Am Dienstag, den 08.12.2009, 07:27 -0500 schrieb Raymond Toy:
> In Bug 2910437, the value of beta_incomplete(1b0,1,z) changes. On
> further inspection, this is caused by the caching in FPE. As
> explained in the bug, what is happening is that fpprec is 56, and the
> cached value of bigfloat %e is used. But one call has fpprec = 57, so
> a new value of %e is computed. This is ok. But the next call to
> beta_incomplete has fpprec = 56, so the 57-bit cached value is rounded
> to a 56 bit value. This rounded value is off by one bit from the
> original value.
>
> I don't think we should do this. I can see three solutions:
>
> 1. Always recompute the value. We probably don't want to do
> this.
> 2. Cache the most recent value. If fpprec changes, recompute %e
> and save that. This should fix the roundoff problem.
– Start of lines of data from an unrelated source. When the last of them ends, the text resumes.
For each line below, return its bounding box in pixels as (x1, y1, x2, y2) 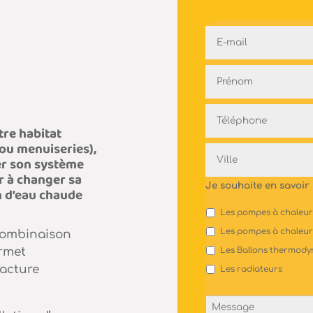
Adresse (205, 144, 245, 155)
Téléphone (205, 105, 256, 116)
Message (205, 296, 248, 307)
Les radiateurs (219, 265, 282, 275)
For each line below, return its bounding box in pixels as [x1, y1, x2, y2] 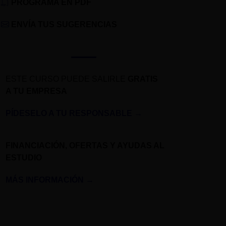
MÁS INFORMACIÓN [6, 176, 84, 185]
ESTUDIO [6, 153, 42, 162]
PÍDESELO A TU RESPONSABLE [6, 109, 132, 118]
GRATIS [128, 75, 158, 84]
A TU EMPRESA [6, 87, 67, 96]
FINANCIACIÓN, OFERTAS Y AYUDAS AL [6, 141, 164, 150]
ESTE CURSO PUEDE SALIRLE [6, 75, 128, 84]
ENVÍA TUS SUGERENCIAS [11, 20, 117, 29]
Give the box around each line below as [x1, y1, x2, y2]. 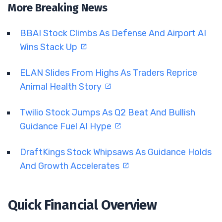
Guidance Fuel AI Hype [20, 120, 113, 132]
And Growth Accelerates [20, 160, 121, 171]
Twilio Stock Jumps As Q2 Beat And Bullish [20, 107, 195, 118]
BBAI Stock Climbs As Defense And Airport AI [20, 27, 206, 39]
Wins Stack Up [20, 41, 79, 53]
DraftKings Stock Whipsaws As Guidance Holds [20, 146, 212, 158]
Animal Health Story [20, 81, 104, 92]
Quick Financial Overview [8, 196, 157, 213]
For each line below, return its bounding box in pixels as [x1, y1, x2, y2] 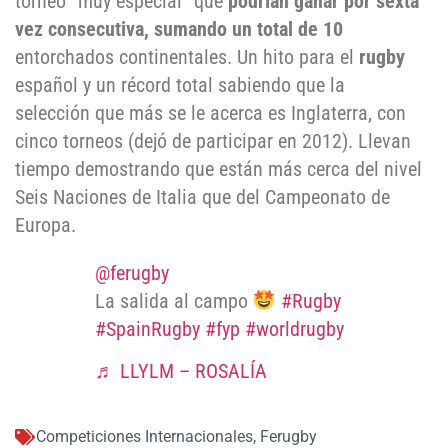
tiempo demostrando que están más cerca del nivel [15, 157, 422, 181]
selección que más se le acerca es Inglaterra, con [15, 101, 406, 125]
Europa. [15, 213, 76, 237]
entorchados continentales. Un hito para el [15, 45, 359, 69]
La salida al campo [95, 289, 253, 313]
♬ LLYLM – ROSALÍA [95, 359, 267, 384]
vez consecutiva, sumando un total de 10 [15, 17, 343, 41]
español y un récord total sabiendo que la [15, 73, 345, 97]
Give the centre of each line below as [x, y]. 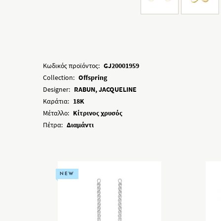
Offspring [93, 77]
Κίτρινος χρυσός [98, 113]
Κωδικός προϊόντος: [71, 66]
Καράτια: [56, 101]
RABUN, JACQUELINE [105, 89]
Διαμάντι [80, 125]
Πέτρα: [53, 125]
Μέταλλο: [56, 113]
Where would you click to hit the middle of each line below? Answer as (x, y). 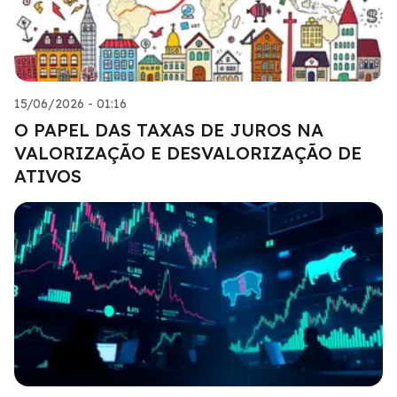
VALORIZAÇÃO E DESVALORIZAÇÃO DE (188, 152)
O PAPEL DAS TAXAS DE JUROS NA (169, 129)
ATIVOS (48, 175)
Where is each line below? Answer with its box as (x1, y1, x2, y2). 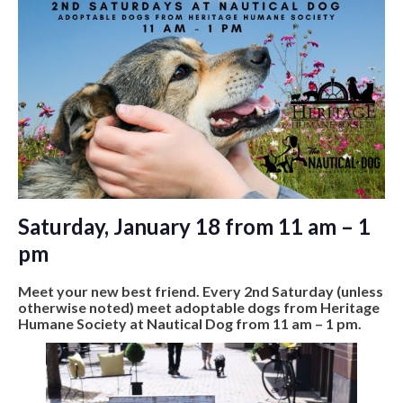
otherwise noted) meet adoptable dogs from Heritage (18, 298, 380, 316)
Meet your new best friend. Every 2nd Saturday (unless (18, 282, 383, 300)
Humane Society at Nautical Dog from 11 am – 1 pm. (18, 314, 364, 332)
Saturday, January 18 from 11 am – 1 (18, 212, 371, 239)
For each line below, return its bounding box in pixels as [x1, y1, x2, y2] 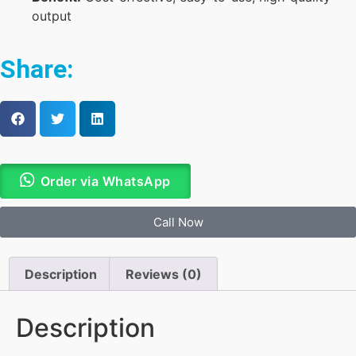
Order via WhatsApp [40, 172, 171, 189]
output [32, 8, 72, 25]
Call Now [153, 214, 203, 230]
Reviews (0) [125, 265, 202, 282]
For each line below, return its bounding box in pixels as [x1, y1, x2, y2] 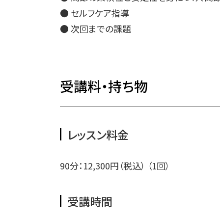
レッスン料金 [67, 126, 129, 143]
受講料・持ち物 [60, 76, 148, 96]
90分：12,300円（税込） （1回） [60, 159, 170, 172]
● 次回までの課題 [60, 22, 131, 35]
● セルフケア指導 [60, 6, 129, 19]
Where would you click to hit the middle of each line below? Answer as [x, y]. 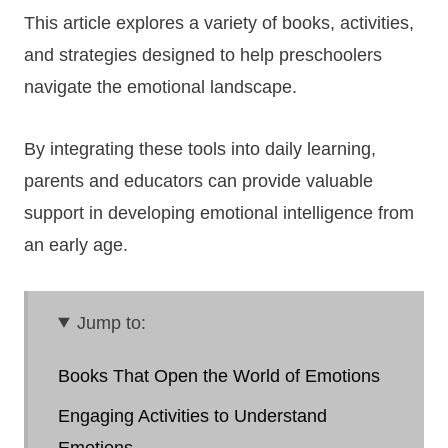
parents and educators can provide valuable [198, 180]
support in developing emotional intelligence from [219, 212]
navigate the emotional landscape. [160, 86]
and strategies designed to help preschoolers [203, 54]
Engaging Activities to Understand [192, 415]
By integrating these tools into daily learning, [200, 148]
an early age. [76, 244]
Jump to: [112, 322]
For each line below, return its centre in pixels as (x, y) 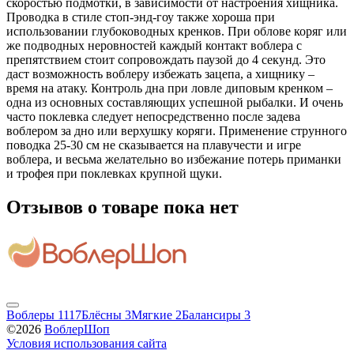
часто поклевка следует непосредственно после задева (153, 117)
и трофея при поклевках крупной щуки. (114, 174)
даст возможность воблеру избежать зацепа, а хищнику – (160, 74)
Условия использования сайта (87, 343)
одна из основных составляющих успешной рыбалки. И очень (175, 103)
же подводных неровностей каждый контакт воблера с (154, 46)
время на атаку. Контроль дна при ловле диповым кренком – (169, 88)
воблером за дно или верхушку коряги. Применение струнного (177, 131)
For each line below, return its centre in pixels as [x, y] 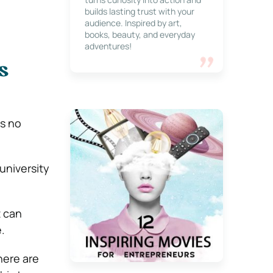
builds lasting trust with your [139, 11]
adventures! [108, 46]
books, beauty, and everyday [140, 34]
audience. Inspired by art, [133, 23]
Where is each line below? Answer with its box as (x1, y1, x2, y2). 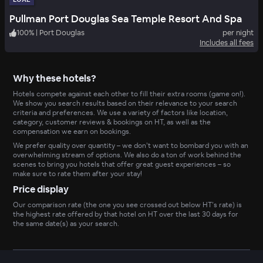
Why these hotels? (13, 72, 97, 85)
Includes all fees (200, 38, 254, 48)
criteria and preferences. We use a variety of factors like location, (13, 108, 228, 118)
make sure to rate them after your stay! (13, 169, 143, 179)
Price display (13, 183, 69, 196)
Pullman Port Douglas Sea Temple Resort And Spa (9, 12, 242, 26)
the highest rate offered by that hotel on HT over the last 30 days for (13, 210, 239, 220)
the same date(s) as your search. (13, 219, 120, 229)
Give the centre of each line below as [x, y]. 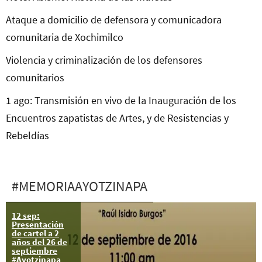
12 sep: [26, 216]
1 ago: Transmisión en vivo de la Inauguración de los [121, 101]
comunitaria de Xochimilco [65, 37]
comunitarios [35, 78]
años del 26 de [39, 242]
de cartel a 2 [35, 233]
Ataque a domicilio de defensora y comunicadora [114, 20]
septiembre [35, 251]
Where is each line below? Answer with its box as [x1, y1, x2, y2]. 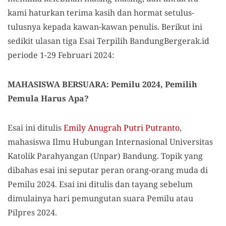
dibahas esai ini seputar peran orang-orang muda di [8, 164, 208, 176]
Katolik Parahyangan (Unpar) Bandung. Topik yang [8, 150, 203, 161]
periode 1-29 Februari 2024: [8, 49, 115, 61]
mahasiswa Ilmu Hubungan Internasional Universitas [8, 136, 213, 147]
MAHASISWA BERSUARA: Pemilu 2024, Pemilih [8, 79, 197, 90]
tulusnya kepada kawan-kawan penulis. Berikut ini [8, 21, 202, 32]
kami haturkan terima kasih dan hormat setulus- [8, 7, 194, 18]
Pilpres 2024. [8, 207, 57, 218]
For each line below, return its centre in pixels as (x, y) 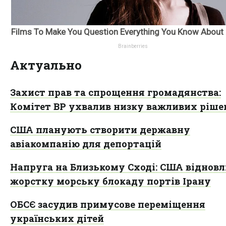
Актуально (46, 65)
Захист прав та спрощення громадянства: (116, 92)
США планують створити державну (100, 129)
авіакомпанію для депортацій (86, 144)
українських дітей (57, 218)
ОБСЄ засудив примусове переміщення (108, 204)
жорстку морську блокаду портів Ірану (110, 181)
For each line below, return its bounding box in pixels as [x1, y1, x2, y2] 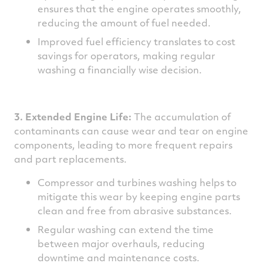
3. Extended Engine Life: [14, 110, 134, 123]
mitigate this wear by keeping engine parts [38, 190, 240, 203]
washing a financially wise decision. [38, 63, 202, 76]
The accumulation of [134, 110, 231, 123]
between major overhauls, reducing [38, 237, 205, 250]
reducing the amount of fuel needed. [38, 16, 211, 29]
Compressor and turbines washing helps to [38, 176, 237, 189]
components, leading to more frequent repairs [14, 138, 232, 151]

> 3. Cache all computed values, and use the cached value when
> possible or compute a new value when needed. This should fix
> the roundoff problem too.
> Option 2 is simple and has (almost) fixed space usage, but potentially
> large speed consequences. Option 3 is relatively simple, but could
> consume a large amount of memory caching the values, but is very fast
> except when a new value is computed. I think I prefer option 3, but I
> don't really have any idea how often new values are computed.
>
> Also, I don't have any examples for %pi or %gamma, but surely there
> are similar roundoff problems. Whatever solution is chosen for %e
> should also be used for %pi and %gamma.
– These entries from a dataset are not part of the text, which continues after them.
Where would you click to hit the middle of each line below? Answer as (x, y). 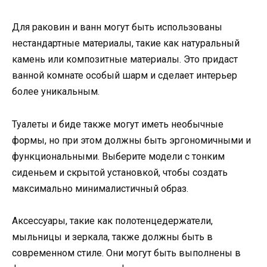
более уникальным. (56, 92)
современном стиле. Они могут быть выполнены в (126, 253)
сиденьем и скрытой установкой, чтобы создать (120, 172)
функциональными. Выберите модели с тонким (118, 156)
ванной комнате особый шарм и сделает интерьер (125, 76)
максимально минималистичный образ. (100, 188)
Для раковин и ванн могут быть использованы (117, 27)
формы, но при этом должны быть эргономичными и (131, 140)
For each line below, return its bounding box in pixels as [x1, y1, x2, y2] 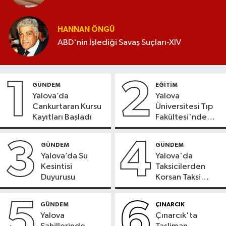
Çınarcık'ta [155, 211, 198, 220]
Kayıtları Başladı [32, 112, 92, 122]
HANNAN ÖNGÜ [58, 26, 115, 34]
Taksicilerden [155, 162, 206, 171]
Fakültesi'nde [155, 112, 207, 122]
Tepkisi [155, 183, 182, 192]
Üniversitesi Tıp [155, 102, 213, 111]
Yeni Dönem [155, 123, 200, 132]
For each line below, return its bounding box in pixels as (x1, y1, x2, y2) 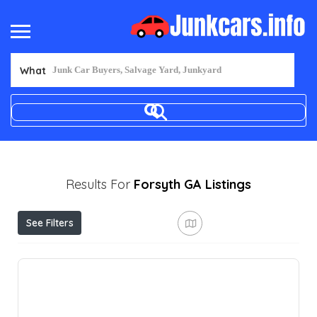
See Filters (25, 216, 74, 229)
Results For (66, 175, 134, 192)
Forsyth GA (134, 175, 202, 192)
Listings (205, 175, 251, 192)
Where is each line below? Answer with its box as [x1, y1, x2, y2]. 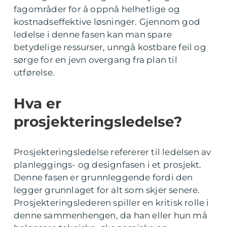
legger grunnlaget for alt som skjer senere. [14, 185, 200, 195]
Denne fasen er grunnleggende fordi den [14, 172, 193, 182]
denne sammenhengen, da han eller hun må [14, 210, 207, 220]
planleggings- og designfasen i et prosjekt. [14, 160, 202, 170]
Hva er [14, 95, 61, 112]
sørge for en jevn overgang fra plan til [14, 55, 177, 65]
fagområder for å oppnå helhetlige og [14, 4, 180, 14]
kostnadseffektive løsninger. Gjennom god [14, 17, 201, 27]
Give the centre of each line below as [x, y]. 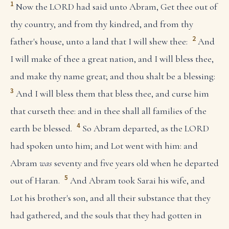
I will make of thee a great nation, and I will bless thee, [112, 59]
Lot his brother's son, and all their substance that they [110, 198]
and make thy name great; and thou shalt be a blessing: [113, 76]
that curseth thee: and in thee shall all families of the [108, 111]
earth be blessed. [41, 129]
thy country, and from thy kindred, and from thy [102, 24]
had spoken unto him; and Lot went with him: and [104, 146]
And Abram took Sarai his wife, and [137, 181]
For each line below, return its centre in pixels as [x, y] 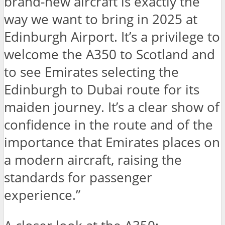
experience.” [42, 195]
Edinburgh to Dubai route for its [102, 90]
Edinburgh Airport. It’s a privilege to [112, 37]
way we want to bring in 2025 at [101, 20]
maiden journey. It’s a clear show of [112, 107]
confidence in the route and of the [108, 125]
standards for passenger [78, 178]
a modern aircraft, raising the [93, 160]
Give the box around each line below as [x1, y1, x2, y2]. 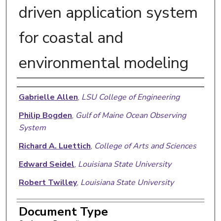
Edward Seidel [18, 158, 74, 170]
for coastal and [18, 27, 123, 48]
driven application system [18, 1, 198, 23]
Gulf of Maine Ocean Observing [75, 110, 186, 121]
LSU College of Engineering [81, 91, 180, 103]
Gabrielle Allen [18, 91, 78, 103]
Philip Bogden [18, 110, 72, 121]
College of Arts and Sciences [94, 140, 196, 151]

Is it correct, that we have to cache one value of the constants %e, %
gamma, ... for every value of fpprec?
If this is the case I can not imagine that we need to store a lot of
values. We have the standard value fpprec = 56 and some extra values
because of extra digits we use in some calculations. A user who change
the value of fpprec will need the same amount of extra values for his
choice of fpprec.
The only code I knew which might changes the value of fpprec more than
once is the the code for the hypergeometric functions. I think fpprec
can be stepwise doubled up to a value of fpprec=1000. But this is done
in four steps.
Perhaps, it is possible to flush the cache, when a user changes the
value of fpprec very often.
But I might be wrong. I do not know much about the bigfloat algorithm.